- **Task statement**: For the data below, restate word for word only the lines from the line containing "gemeldet werden." through the line containing "Die Ausbreitung der", both ends included.

*****

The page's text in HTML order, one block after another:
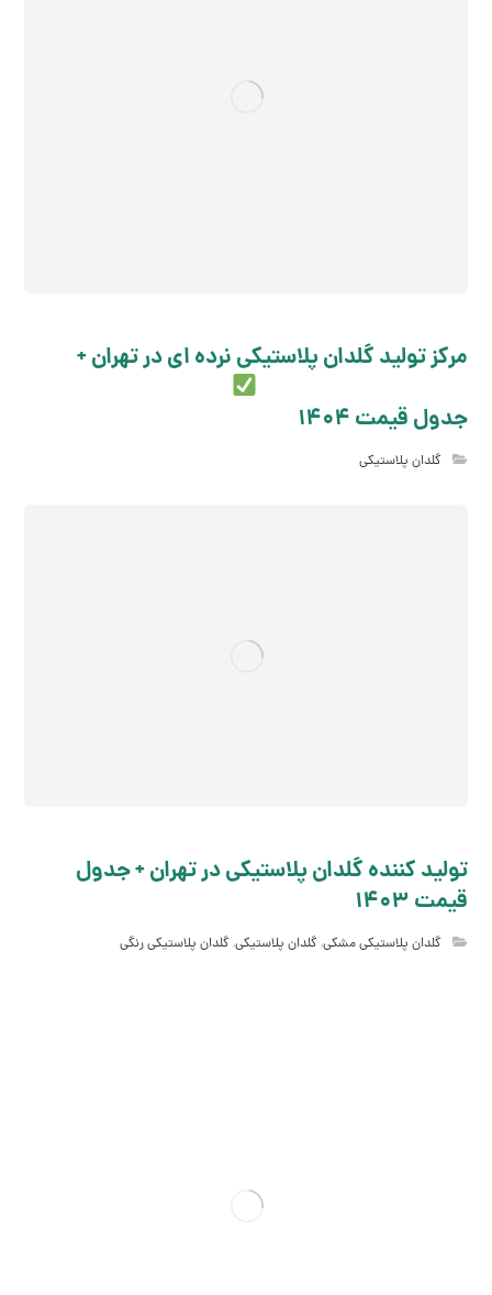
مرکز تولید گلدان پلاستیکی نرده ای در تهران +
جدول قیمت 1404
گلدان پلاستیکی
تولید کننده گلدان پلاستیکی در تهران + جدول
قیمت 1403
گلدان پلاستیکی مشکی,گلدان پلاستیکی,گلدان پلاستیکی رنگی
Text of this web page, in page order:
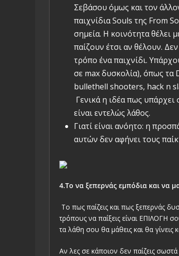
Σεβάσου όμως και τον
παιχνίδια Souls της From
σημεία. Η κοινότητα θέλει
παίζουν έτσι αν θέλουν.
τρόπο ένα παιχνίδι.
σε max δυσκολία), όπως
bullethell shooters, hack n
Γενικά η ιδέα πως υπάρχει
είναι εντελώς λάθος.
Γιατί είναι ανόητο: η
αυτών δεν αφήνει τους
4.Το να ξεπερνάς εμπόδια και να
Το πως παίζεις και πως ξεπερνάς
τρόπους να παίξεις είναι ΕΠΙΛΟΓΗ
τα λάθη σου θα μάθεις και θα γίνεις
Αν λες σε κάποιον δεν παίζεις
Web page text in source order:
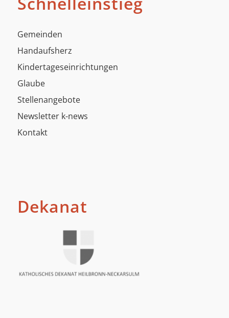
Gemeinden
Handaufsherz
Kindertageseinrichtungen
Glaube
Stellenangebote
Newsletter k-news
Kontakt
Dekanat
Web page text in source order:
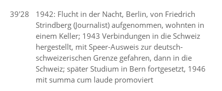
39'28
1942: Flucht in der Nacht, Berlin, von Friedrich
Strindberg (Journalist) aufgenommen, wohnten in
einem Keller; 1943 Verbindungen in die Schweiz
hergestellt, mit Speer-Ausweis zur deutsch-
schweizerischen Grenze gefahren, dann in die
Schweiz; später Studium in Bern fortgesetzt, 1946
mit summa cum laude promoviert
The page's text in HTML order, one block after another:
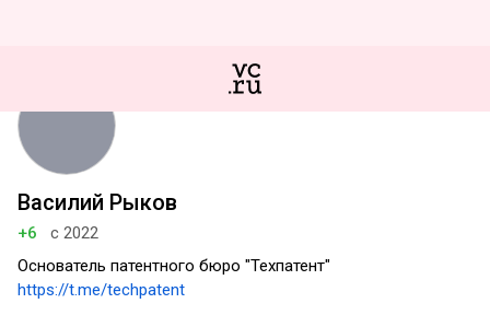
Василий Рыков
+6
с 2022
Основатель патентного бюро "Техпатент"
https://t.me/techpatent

*****

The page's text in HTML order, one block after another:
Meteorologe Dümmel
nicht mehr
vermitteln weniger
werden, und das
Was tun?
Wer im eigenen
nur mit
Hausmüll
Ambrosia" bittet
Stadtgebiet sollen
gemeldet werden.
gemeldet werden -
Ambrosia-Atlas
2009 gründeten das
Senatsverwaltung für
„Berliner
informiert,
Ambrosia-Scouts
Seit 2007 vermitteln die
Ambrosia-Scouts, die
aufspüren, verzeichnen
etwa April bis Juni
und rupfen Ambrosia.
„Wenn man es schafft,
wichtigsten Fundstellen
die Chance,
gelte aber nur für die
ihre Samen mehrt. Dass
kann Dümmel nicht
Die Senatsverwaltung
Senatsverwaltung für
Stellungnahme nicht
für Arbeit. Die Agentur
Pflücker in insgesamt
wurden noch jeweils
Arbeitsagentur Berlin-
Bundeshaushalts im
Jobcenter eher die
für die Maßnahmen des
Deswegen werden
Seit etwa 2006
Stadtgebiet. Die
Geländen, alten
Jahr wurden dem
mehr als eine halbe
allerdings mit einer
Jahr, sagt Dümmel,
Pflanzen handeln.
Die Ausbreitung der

*****

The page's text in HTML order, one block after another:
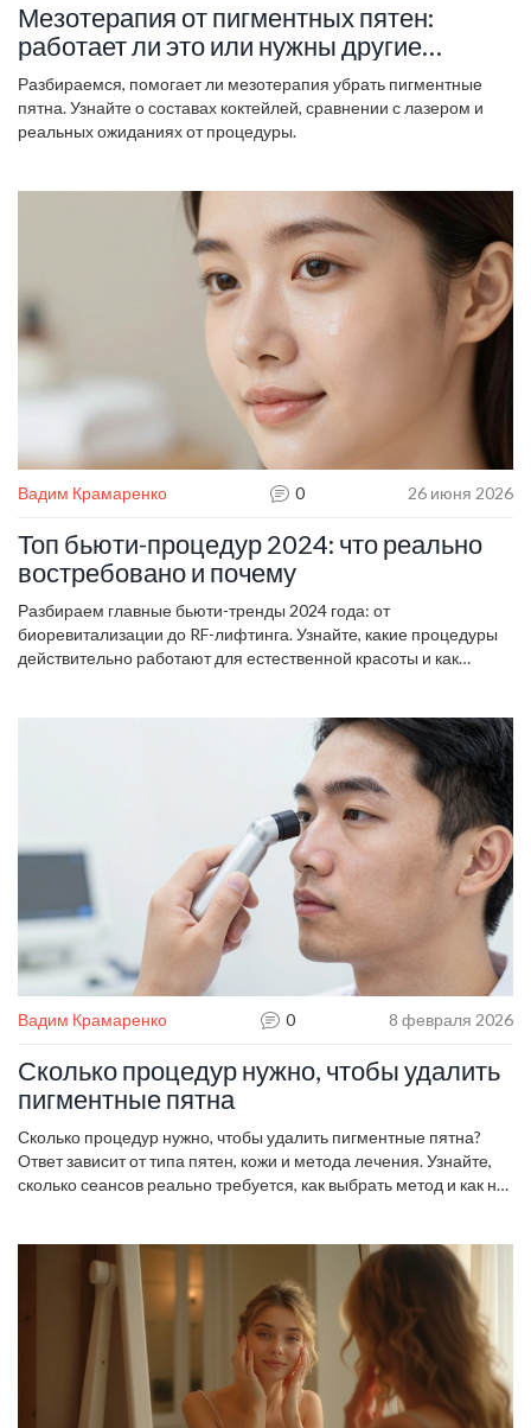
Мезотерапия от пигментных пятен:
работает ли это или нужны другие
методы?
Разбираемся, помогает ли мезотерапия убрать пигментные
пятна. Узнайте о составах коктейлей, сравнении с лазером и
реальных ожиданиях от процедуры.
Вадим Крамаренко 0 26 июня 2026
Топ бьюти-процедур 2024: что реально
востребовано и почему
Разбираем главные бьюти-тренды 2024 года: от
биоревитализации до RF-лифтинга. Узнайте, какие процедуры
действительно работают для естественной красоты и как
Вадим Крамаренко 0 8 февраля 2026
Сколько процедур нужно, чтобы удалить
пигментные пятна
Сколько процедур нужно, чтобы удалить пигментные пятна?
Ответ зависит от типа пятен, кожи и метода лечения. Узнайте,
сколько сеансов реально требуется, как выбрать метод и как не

*****

- **Exercise solution**:
gemeldet werden.
gemeldet werden -
Ambrosia-Atlas
2009 gründeten das
Senatsverwaltung für
„Berliner
informiert,
Ambrosia-Scouts
Seit 2007 vermitteln die
Ambrosia-Scouts, die
aufspüren, verzeichnen
etwa April bis Juni
und rupfen Ambrosia.
„Wenn man es schafft,
wichtigsten Fundstellen
die Chance,
gelte aber nur für die
ihre Samen mehrt. Dass
kann Dümmel nicht
Die Senatsverwaltung
Senatsverwaltung für
Stellungnahme nicht
für Arbeit. Die Agentur
Pflücker in insgesamt
wurden noch jeweils
Arbeitsagentur Berlin-
Bundeshaushalts im
Jobcenter eher die
für die Maßnahmen des
Deswegen werden
Seit etwa 2006
Stadtgebiet. Die
Geländen, alten
Jahr wurden dem
mehr als eine halbe
allerdings mit einer
Jahr, sagt Dümmel,
Pflanzen handeln.
Die Ausbreitung der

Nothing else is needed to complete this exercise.